How do you stop it walking? Opposed tapes like the end of a Newcimen engine beam? Fine gear teeth? Neither appeals to me, but then I'm not a pendulista.
4 September 2023 at 16:50 #659062
david bennett 8
Participant
@davidbennett8
Duncan,the maths behind that sent me to sleep, but I think you are saying the pendulum length decides rthe roller radius. That is the matter under discussion.

dave8
4 September 2023 at 16:53 #659063
david bennett 8
Participant
@davidbennett8
Dave, just a PS to my last –I am not trying to disprove anyone.

dave8
4 September 2023 at 16:55 #659066
Michael Gilligan
Participant
@michaelgilligan61133
Posted by david bennett 8 on 04/09/2023 14:38:52:

.

[…] I an coming to the conclusion that roller size doesn't matter. […]

.

In which case, everything I have written so far is wasted effort

Please ignore me

MichaelG.
4 September 2023 at 17:14 #659070
david bennett 8
Participant
@davidbennett8
To clarify my view. The concept is really very simple.Geometry tells us that a point on the rim a roller rolling without slip on a flat plane describes a cycloid. Note that this applies to a roller of any radius. For various reasons, the roller has to be below the flat plane. My view is that a pendulum attached to that roller will be cycloidal and therefore isochronous no matter what length it is.

dave8

Edited By david bennett 8 on 04/09/2023 17:16:07
4 September 2023 at 17:28 #659073
Michael Gilligan
Participant
@michaelgilligan61133
Posted by david bennett 8 on 04/09/2023 17:14:24:

.

To clarify my view. The concept is really very simple.

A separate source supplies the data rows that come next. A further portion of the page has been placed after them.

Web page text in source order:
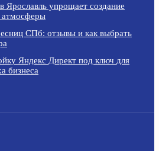
Ярославль упрощает создание
атмосферы
СПб: отзывы и как выбрать
Яндекс Директ под ключ для
бизнеса
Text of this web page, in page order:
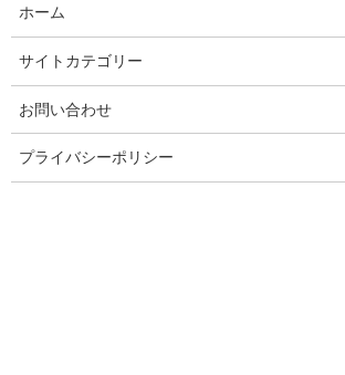
Facebook
Threads
Copy
ホーム
サイトカテゴリー
お問い合わせ
プライバシーポリシー
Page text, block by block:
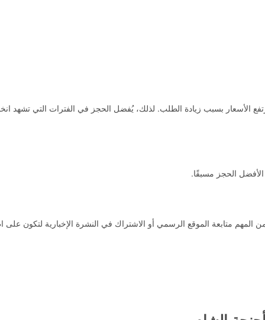
الأسعار بسبب زيادة الطلب. لذلك، يُفضل الحجز في الفترات التي تشهد
الحجز مسبقًا.
متابعة الموقع الرسمي أو الاشتراك في النشرة الإخبارية لتكون على

[…] Note that this applies to a roller of any radius. […]

.…. and therefore, to a roller of zero radius [i.e. an hypothetical knife-edge]

MichaelG.
4 September 2023 at 17:41 #659076
John Haine
Participant
@johnhaine32865
I have had another read through Woodward's analysis. He mainly looks at the case where the roller runs on the top of a flat plane (or knife edges in Dave's original proposal). The pendulum rod is fixed to a point on the roller so its axis passes through the roller centre, and the rod is significantly longer than the roller radius. He shows that for this case the circular deviation is increased by a factor (1+4r/L) compared to an ordinary suspension for small swing angles.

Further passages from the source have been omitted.